Warriors search for progress Warriors search for progress during difficult 100th season

SALAMANCA — The 100th season of Salamanca football has been a tough one, to be sure.

The Warriors fell out of playoff contention and struggled to find a win in a rebuilding year.

This Friday, they play FranklinvilleEllicottville, one of the best small school teams in the area this season. It’s the first Salamanca at Ellicottville game since 2006, when the Eagles beat the Warriors 12-6, and the first meeting between Titans coach Chad Bartoszek and his alma mater.

The struggles in 2015 were predictable, given the mass of seniors occupying the 2014 Warriors and the lack of varsity experience stepping into big roles. New coach Paul Haley had to turn to underclassmen and older players who had not played before.

Early on in the season, Haley referred to history as an example for his inexperienced group.

At a Sept. 10 dinner honoring the 100th anniversary of Salamanca football, Haley told a story of his 1993 Warriors. Haley made the Big 30 All-Star team as a linebacker for George Whitcher in what may have been considered a down year.

“We had three returning starters going into my senior year,” Haley said. “No one expected us to do much. We didn’t have much coming back. We lost our first game but then we went on a little run and got ourselves into the playoffs. We played undefeated Newfane in Newfane, had a big goal-line stand in the fourth quarter.”

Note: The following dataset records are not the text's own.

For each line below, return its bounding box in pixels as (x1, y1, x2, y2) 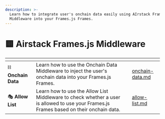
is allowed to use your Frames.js (36, 100, 110, 107)
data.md (132, 74, 151, 81)
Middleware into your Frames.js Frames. (9, 16, 93, 21)
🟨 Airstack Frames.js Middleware (5, 38, 146, 49)
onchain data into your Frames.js (36, 74, 111, 81)
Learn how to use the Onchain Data (36, 62, 117, 69)
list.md (132, 100, 147, 107)
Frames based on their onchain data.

The win sent Salamanca to the Section 6 championship against Gowanda at then-Rich Stadium. At Media Day, though, the TV crews talked only with the Panthers’ players, not giving Salamanca much of a chance after losing 20-0 in the regular season.

“They had a big meeting room and the Section 6 head said, ‘Does anyone have any questions about anything?’ A kid from Gowanda stands up and goes, ‘So after we beat Salamanca, who do we play next?’” Haley recalled. “I just remember I’ve never wanted to get up and punch somebody in the face in front of all these people. I’m looking at coach (Whitcher) and I think he’s going to beat me to it.

“There was not a word said from the time we left Rich Stadium the whole car ride home. We get to practice and he said, ‘Paul, I want you to walk out there and explain to our team what those (expletives) did to us up there.’ We got to that practice and it was a melee.”

On the Rich Stadium field, after a pregame “moshpit,” Salamanca overturned the regular season meeting for a 12-6 championship win.

“No one in the world gave us a chance,” Haley said. “We had no studs that year. People talk about all the great Salamanca teams and I guarantee no one on that team would make the list. But we’re the one that was a team and that’s the only way we would have won. I explain that to our kids now. We’re never going to be the biggest, never going to be the fastest but we can damn sure be the toughest and that’s what we’re going to to.”

Many at the dinner discussed how to bring kids back to football. Haley singled out one of his players, freshman Ira John, as an example of a young man willing to put in necessary work. John emailed Haley over the summer, making a personal appeal to join his brother and cousin on the varsity squad.

“A lot of kids nowadays don’t take the initiative to try out for varsity,” Haley said. “This kid went out of his way to send me an email and tell me how much he wanted to be a part of this team, this tradition and follow in his dad’s footsteps. That, to me, is what it’s all about. These kids got it, we’ve just got to get it out of them.”

After Week 5, a loss to AlleganyLimestone, Haley allowed some reflection. The loss to the Gators, he said, showed an improvement from a shutout against Southwestern.

“The losses are tough to take, but not when we’re watching these kids grow,” he said. “We’ve got some guys coming in the future that’ll be fun to watch.

“We know the score. But to watch the progress — a lot of teams get to 0-4, 0-5 and they start quitting — these guys are picking up steam. We might not win a game this year but we’re making progress. These kids are learning more about life. You’re going to take your lumps and get back up.”